The years that followed brought a battle with bulimia ("I had first heard about it in 1980 in a Dear Abby column and I thought, 'Wow, this is me," she said) and a four-month period when she was homeless.
"I had left my husband and (money for my job) had dried up," she said. "I lived in the trunk of a car for four months, but it was a blessing. It gave me time to think, and I was in the best shape of my life. I never lost my enthusiasm or joy for running."
Dillon emerged from those ordeals to find a better, happier life. She was about to leave her native Boston for Colorado when, stopping to say goodbye to friends, she ran into Dan Dillon, a formidable distance runner and longtime friend.

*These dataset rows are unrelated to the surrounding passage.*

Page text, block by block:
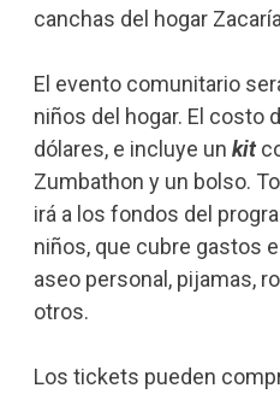
canchas del hogar
El evento comunitario
niños del hogar. El costo
dólares, e incluye un kit
Zumbathon y un bolso.
irá a los fondos del
niños, que cubre gastos
aseo personal, pijamas,
otros.
Los tickets pueden
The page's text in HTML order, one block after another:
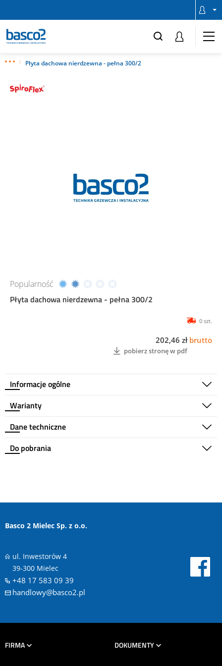
Płyta dachowa nierdzewna - pełna 300/2
Popularność
Płyta dachowa nierdzewna - pełna 300/2
Informacje ogólne
0 szt.
202,46 zł brutto
pobierz stronę w pdf
Warianty
Dane techniczne
Do pobrania
Basco 2 Mielec Sp. z o.o.
ul. Inwestorów 4
39-300 Mielec
+48 17 583 09 39
handlowy@basco2.pl
FIRMA DOKUMENTY
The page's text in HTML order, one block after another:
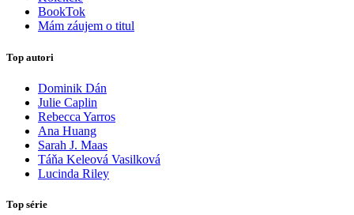
BookTok
Mám záujem o titul
Top autori
Dominik Dán
Julie Caplin
Rebecca Yarros
Ana Huang
Sarah J. Maas
Táňa Keleová Vasilková
Lucinda Riley
Top série
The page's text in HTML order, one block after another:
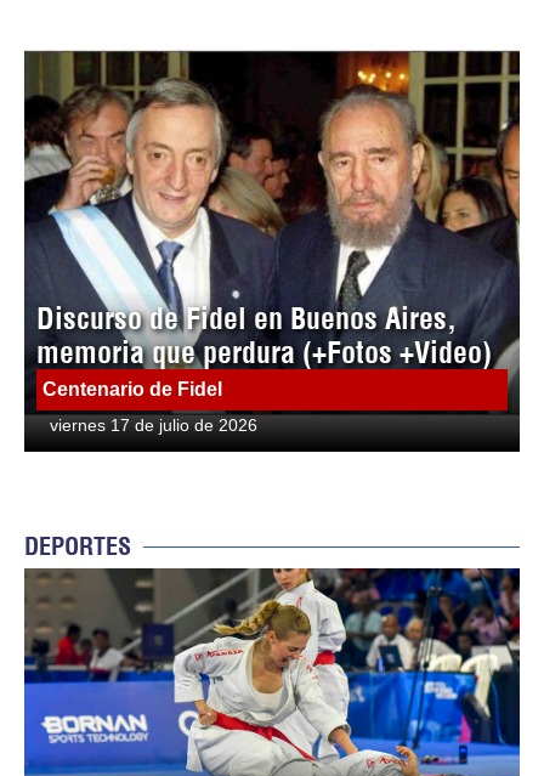
Discurso de Fidel en Buenos Aires,
memoria que perdura (+Fotos +Video)
Centenario de Fidel
viernes 17 de julio de 2026
DEPORTES
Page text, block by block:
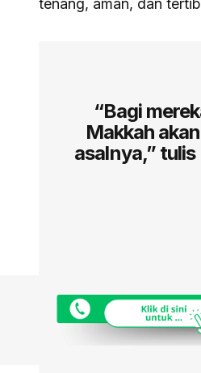
tenang, aman, dan
“Bagi
Makkah
asalnya,”
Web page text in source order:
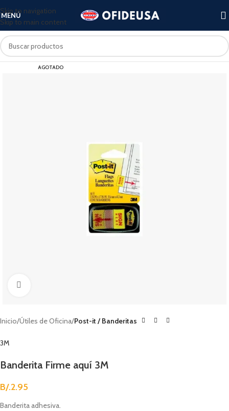
Skip to navigation
Skip to main content
MENÚ
AGOTADO
Inicio Útiles de Oficina Post-it / Banderitas
3M
Banderita Firme aquí 3M
B/.2.95
Banderita adhesiva.
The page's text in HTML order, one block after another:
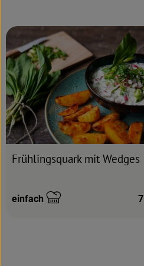
Frühlingsquark mit Wedges
Schwierigkeit:
einfach 7
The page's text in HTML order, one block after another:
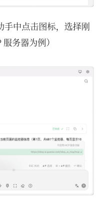
手中点击图标，选择刚
务器为例）
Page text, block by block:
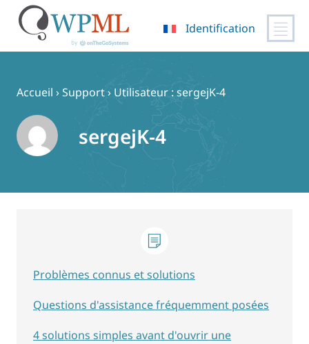
contenu
Identification
Accueil ›Support› Utilisateur : sergejK-4
sergejK-4
Problèmes connus et solutions
Questions d'assistance fréquemment posées
4 solutions simples avant d'ouvrir une
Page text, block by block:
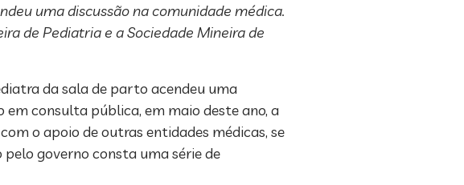
uma discussão na comunidade médica.
de Pediatria e a Sociedade Mineira de
da sala de parto acendeu uma
consulta pública, em maio deste ano, a
o apoio de outras entidades médicas, se
governo consta uma série de
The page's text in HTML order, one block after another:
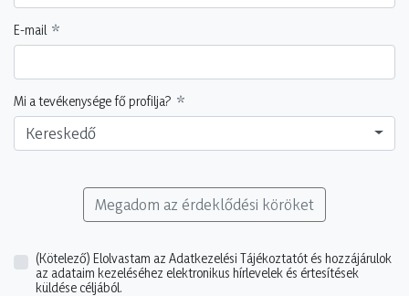
E-mail
Mi a tevékenysége fő profilja?
Kereskedő
Megadom az érdeklődési köröket
(Kötelező) Elolvastam az Adatkezelési Tájékoztatót és hozzájárulok
az adataim kezeléséhez elektronikus hírlevelek és értesítések
küldése céljából.
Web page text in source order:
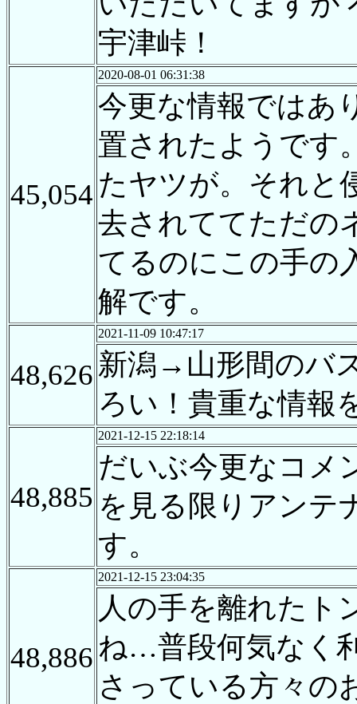
宇津峠！
45,054
2020-08-01 06:31:38
今更な情報ではあ
置されたようです
たヤツが。それと
去されててただの
てるのにこの手の
解です。
48,626
2021-11-09 10:47:17
新潟→山形間のバ
ろい！貴重な情報
48,885
2021-12-15 22:18:14
だいぶ今更なコメ
を見る限りアンテ
す。
48,886
2021-12-15 23:04:35
人の手を離れたト
ね…普段何気なく
さっている方々の
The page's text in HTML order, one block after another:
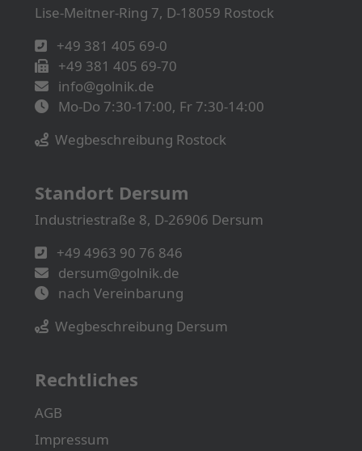
Lise-Meitner-Ring 7, D-18059 Rostock
+49 381 405 69-0
+49 381 405 69-70
info@golnik.de
Mo-Do 7:30-17:00, Fr 7:30-14:00
Wegbeschreibung Rostock
Standort Dersum
Industriestraße 8, D-26906 Dersum
+49 4963 90 76 846
dersum@golnik.de
nach Vereinbarung
Wegbeschreibung Dersum
Rechtliches
AGB
Impressum
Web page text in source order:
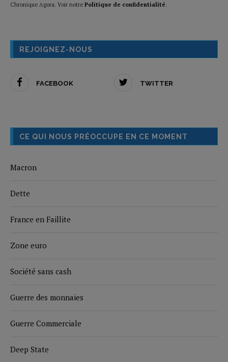
Chronique Agora. Voir notre Politique de confidentialité.
REJOIGNEZ-NOUS
FACEBOOK TWITTER
CE QUI NOUS PRÉOCCUPE EN CE MOMENT
Macron
Dette
France en Faillite
Zone euro
Société sans cash
Guerre des monnaies
Guerre Commerciale
Deep State
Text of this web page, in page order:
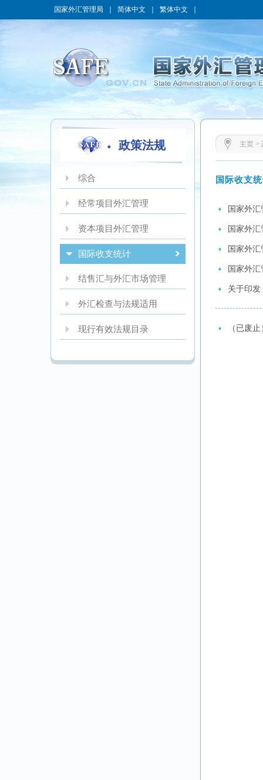
国家外汇管理局 简体中文 繁体中文
政策法规
综合
经常项目外汇管理
资本项目外汇管理
国际收支统计
结售汇与外汇市场管理
外汇检查与法规适用
现行有效法规目录
主页 >
国际收支
国家外
国家外
国家外
国家外
关于印发
（已废
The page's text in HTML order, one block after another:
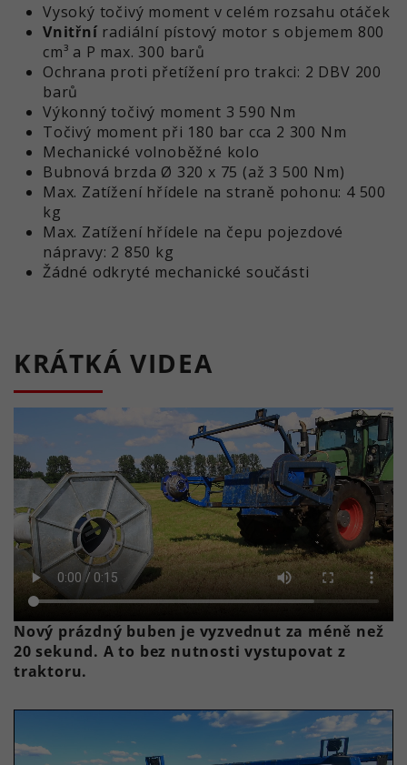
Vysoký točivý moment v celém rozsahu otáček
Vnitřní radiální pístový motor s objemem 800
cm³ a P max. 300 barů
Ochrana proti přetížení pro trakci: 2 DBV 200
barů
Výkonný točivý moment 3 590 Nm
Točivý moment při 180 bar cca 2 300 Nm
Mechanické volnoběžné kolo
Bubnová brzda Ø 320 x 75 (až 3 500 Nm)
Max. Zatížení hřídele na straně pohonu: 4 500
kg
Max. Zatížení hřídele na čepu pojezdové
nápravy: 2 850 kg
Žádné odkryté mechanické součásti
KRÁTKÁ VIDEA
Nový prázdný buben je vyzvednut za méně než
20 sekund. A to bez nutnosti vystupovat z
traktoru.
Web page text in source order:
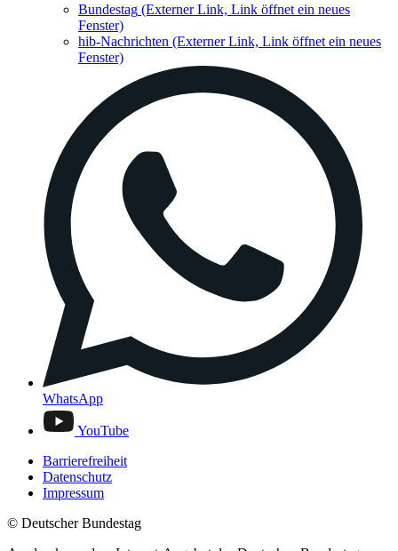
Bundestag (Externer Link, Link öffnet ein neues
Fenster)
hib-Nachrichten (Externer Link, Link öffnet ein neues
Fenster)
WhatsApp
YouTube
Barrierefreiheit
Datenschutz
Impressum
© Deutscher Bundestag
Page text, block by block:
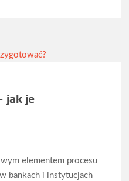
jak je
elementem procesu
bankach i instytucjach
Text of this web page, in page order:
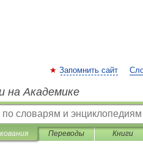
Запомнить сайт
на Академике
Переводы Книги
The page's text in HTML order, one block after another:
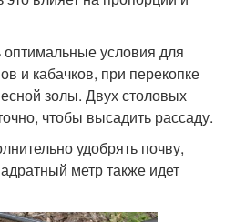
условия для
и кабачков, при перекопке
золы. Двух столовых
чтобы высадить рассаду.
удобрять почву,
метр также идет
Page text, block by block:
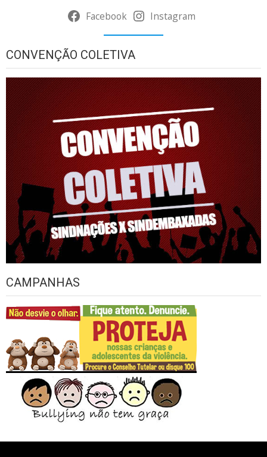
Facebook Instagram
CONVENÇÃO COLETIVA
CAMPANHAS

"He gave me this unbelievable hug," Patti Dillon recalled. "I asked him how his wife was, and he said he had gotten divorced. That was on Tuesday. We got married on Saturday."
Ten years, six states and two kids later, Pattie Dillon said she's still running and still counting her blessings.
"I ran with Dan and the kids from (Kapi'olani Park) to Diamond Head early this morning," she said. "It's one thing to tell about being here in Hawai'i. It's another to be able to show them. This was the race that started everything for me."